Fig. 4. Predicted topology of YHV gp116 and gp64. Topology predictions were determined using TMHMM (Krogh et al., 2001). Cylinders with the number represent the predicted transmembrane domains while the solid lines represent predicted ectodomain or intra-virion domains. Arrows represent the proteolytic cleavage sites.

 
FASTA, TFASTA and BLAST searches of the deduced gp116 and gp64 sequences against GenBank/EMBL, SWISS-PROT and PIR protein databases revealed no significant similarity with other proteins including the spike glycoproteins of other nidoviruses (i.e. coronaviruses, toroviruses and arteriviruses). However, comparison with the available deduced sequence of the GAV ORF3 polyprotein (Cowley & Walker, 2002) indicated overall amino acid sequence identity of 75 %. The level of amino acid sequence identity was higher in gp64 (83 % identity) than in gp116 (71 % identity), primarily due to two significant deletions and variability in the N terminus of GAV gp116 (see Fig. 5). Comparison of individual sites in the YHV and GAV ORF3 polyproteins indicated that all cysteine residues located in the predicted glycoprotein ectodomains were conserved.
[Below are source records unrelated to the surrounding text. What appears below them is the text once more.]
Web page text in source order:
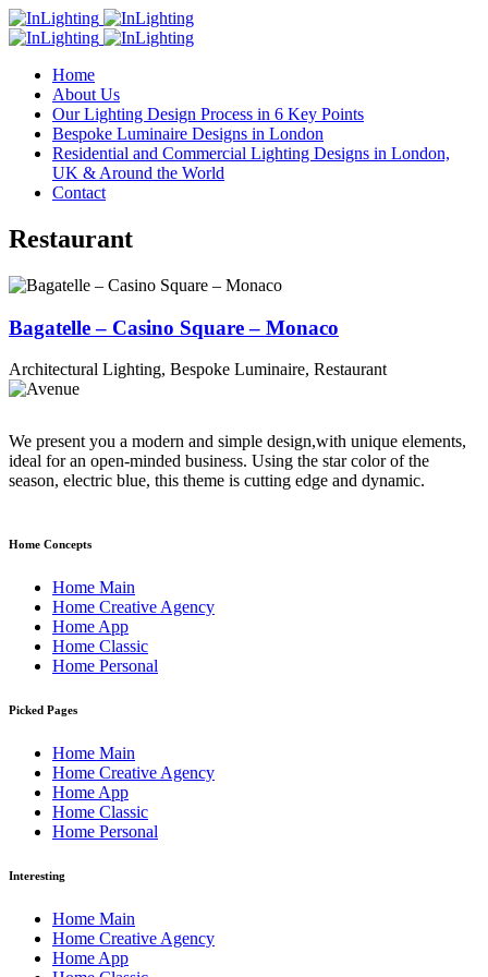
Home
About Us
Our Lighting Design Process in 6 Key Points
Bespoke Luminaire Designs in London
Residential and Commercial Lighting Designs in London,
UK & Around the World
Contact
Restaurant
Bagatelle – Casino Square – Monaco
Architectural Lighting, Bespoke Luminaire, Restaurant
We present you a modern and simple design,with unique elements,
ideal for an open-minded business. Using the star color of the
season, electric blue, this theme is cutting edge and dynamic.
Home Concepts
Home Main
Home Creative Agency
Home App
Home Classic
Home Personal
Picked Pages
Home Main
Home Creative Agency
Home App
Home Classic
Home Personal
Interesting
Home Main
Home Creative Agency
Home App

All but two (N291–S293 and N711–T713 in gp116) of the potential YHV N-glycosylation sites were preserved in GAV but four potential glycosylation sites in the GAV polyprotein were not present in YHV. All four N-glycosylation sites in gp64 were preserved and five of seven gp116 N-glycosylation sites were preserved in GAV. One common glycosylation site was present in the predicted ectodomain of the N-terminal fragment of the polyprotein and one preserved glycosylation site was located in the predicted endodomain and so would not be functional. Three of eight predicted O-glycosylation sites in YHV gp116 were not conserved and the single predicted O-glycosylation site in YHV gp64 was not conserved in GAV, suggesting that this protein may contain only N-linked glycans.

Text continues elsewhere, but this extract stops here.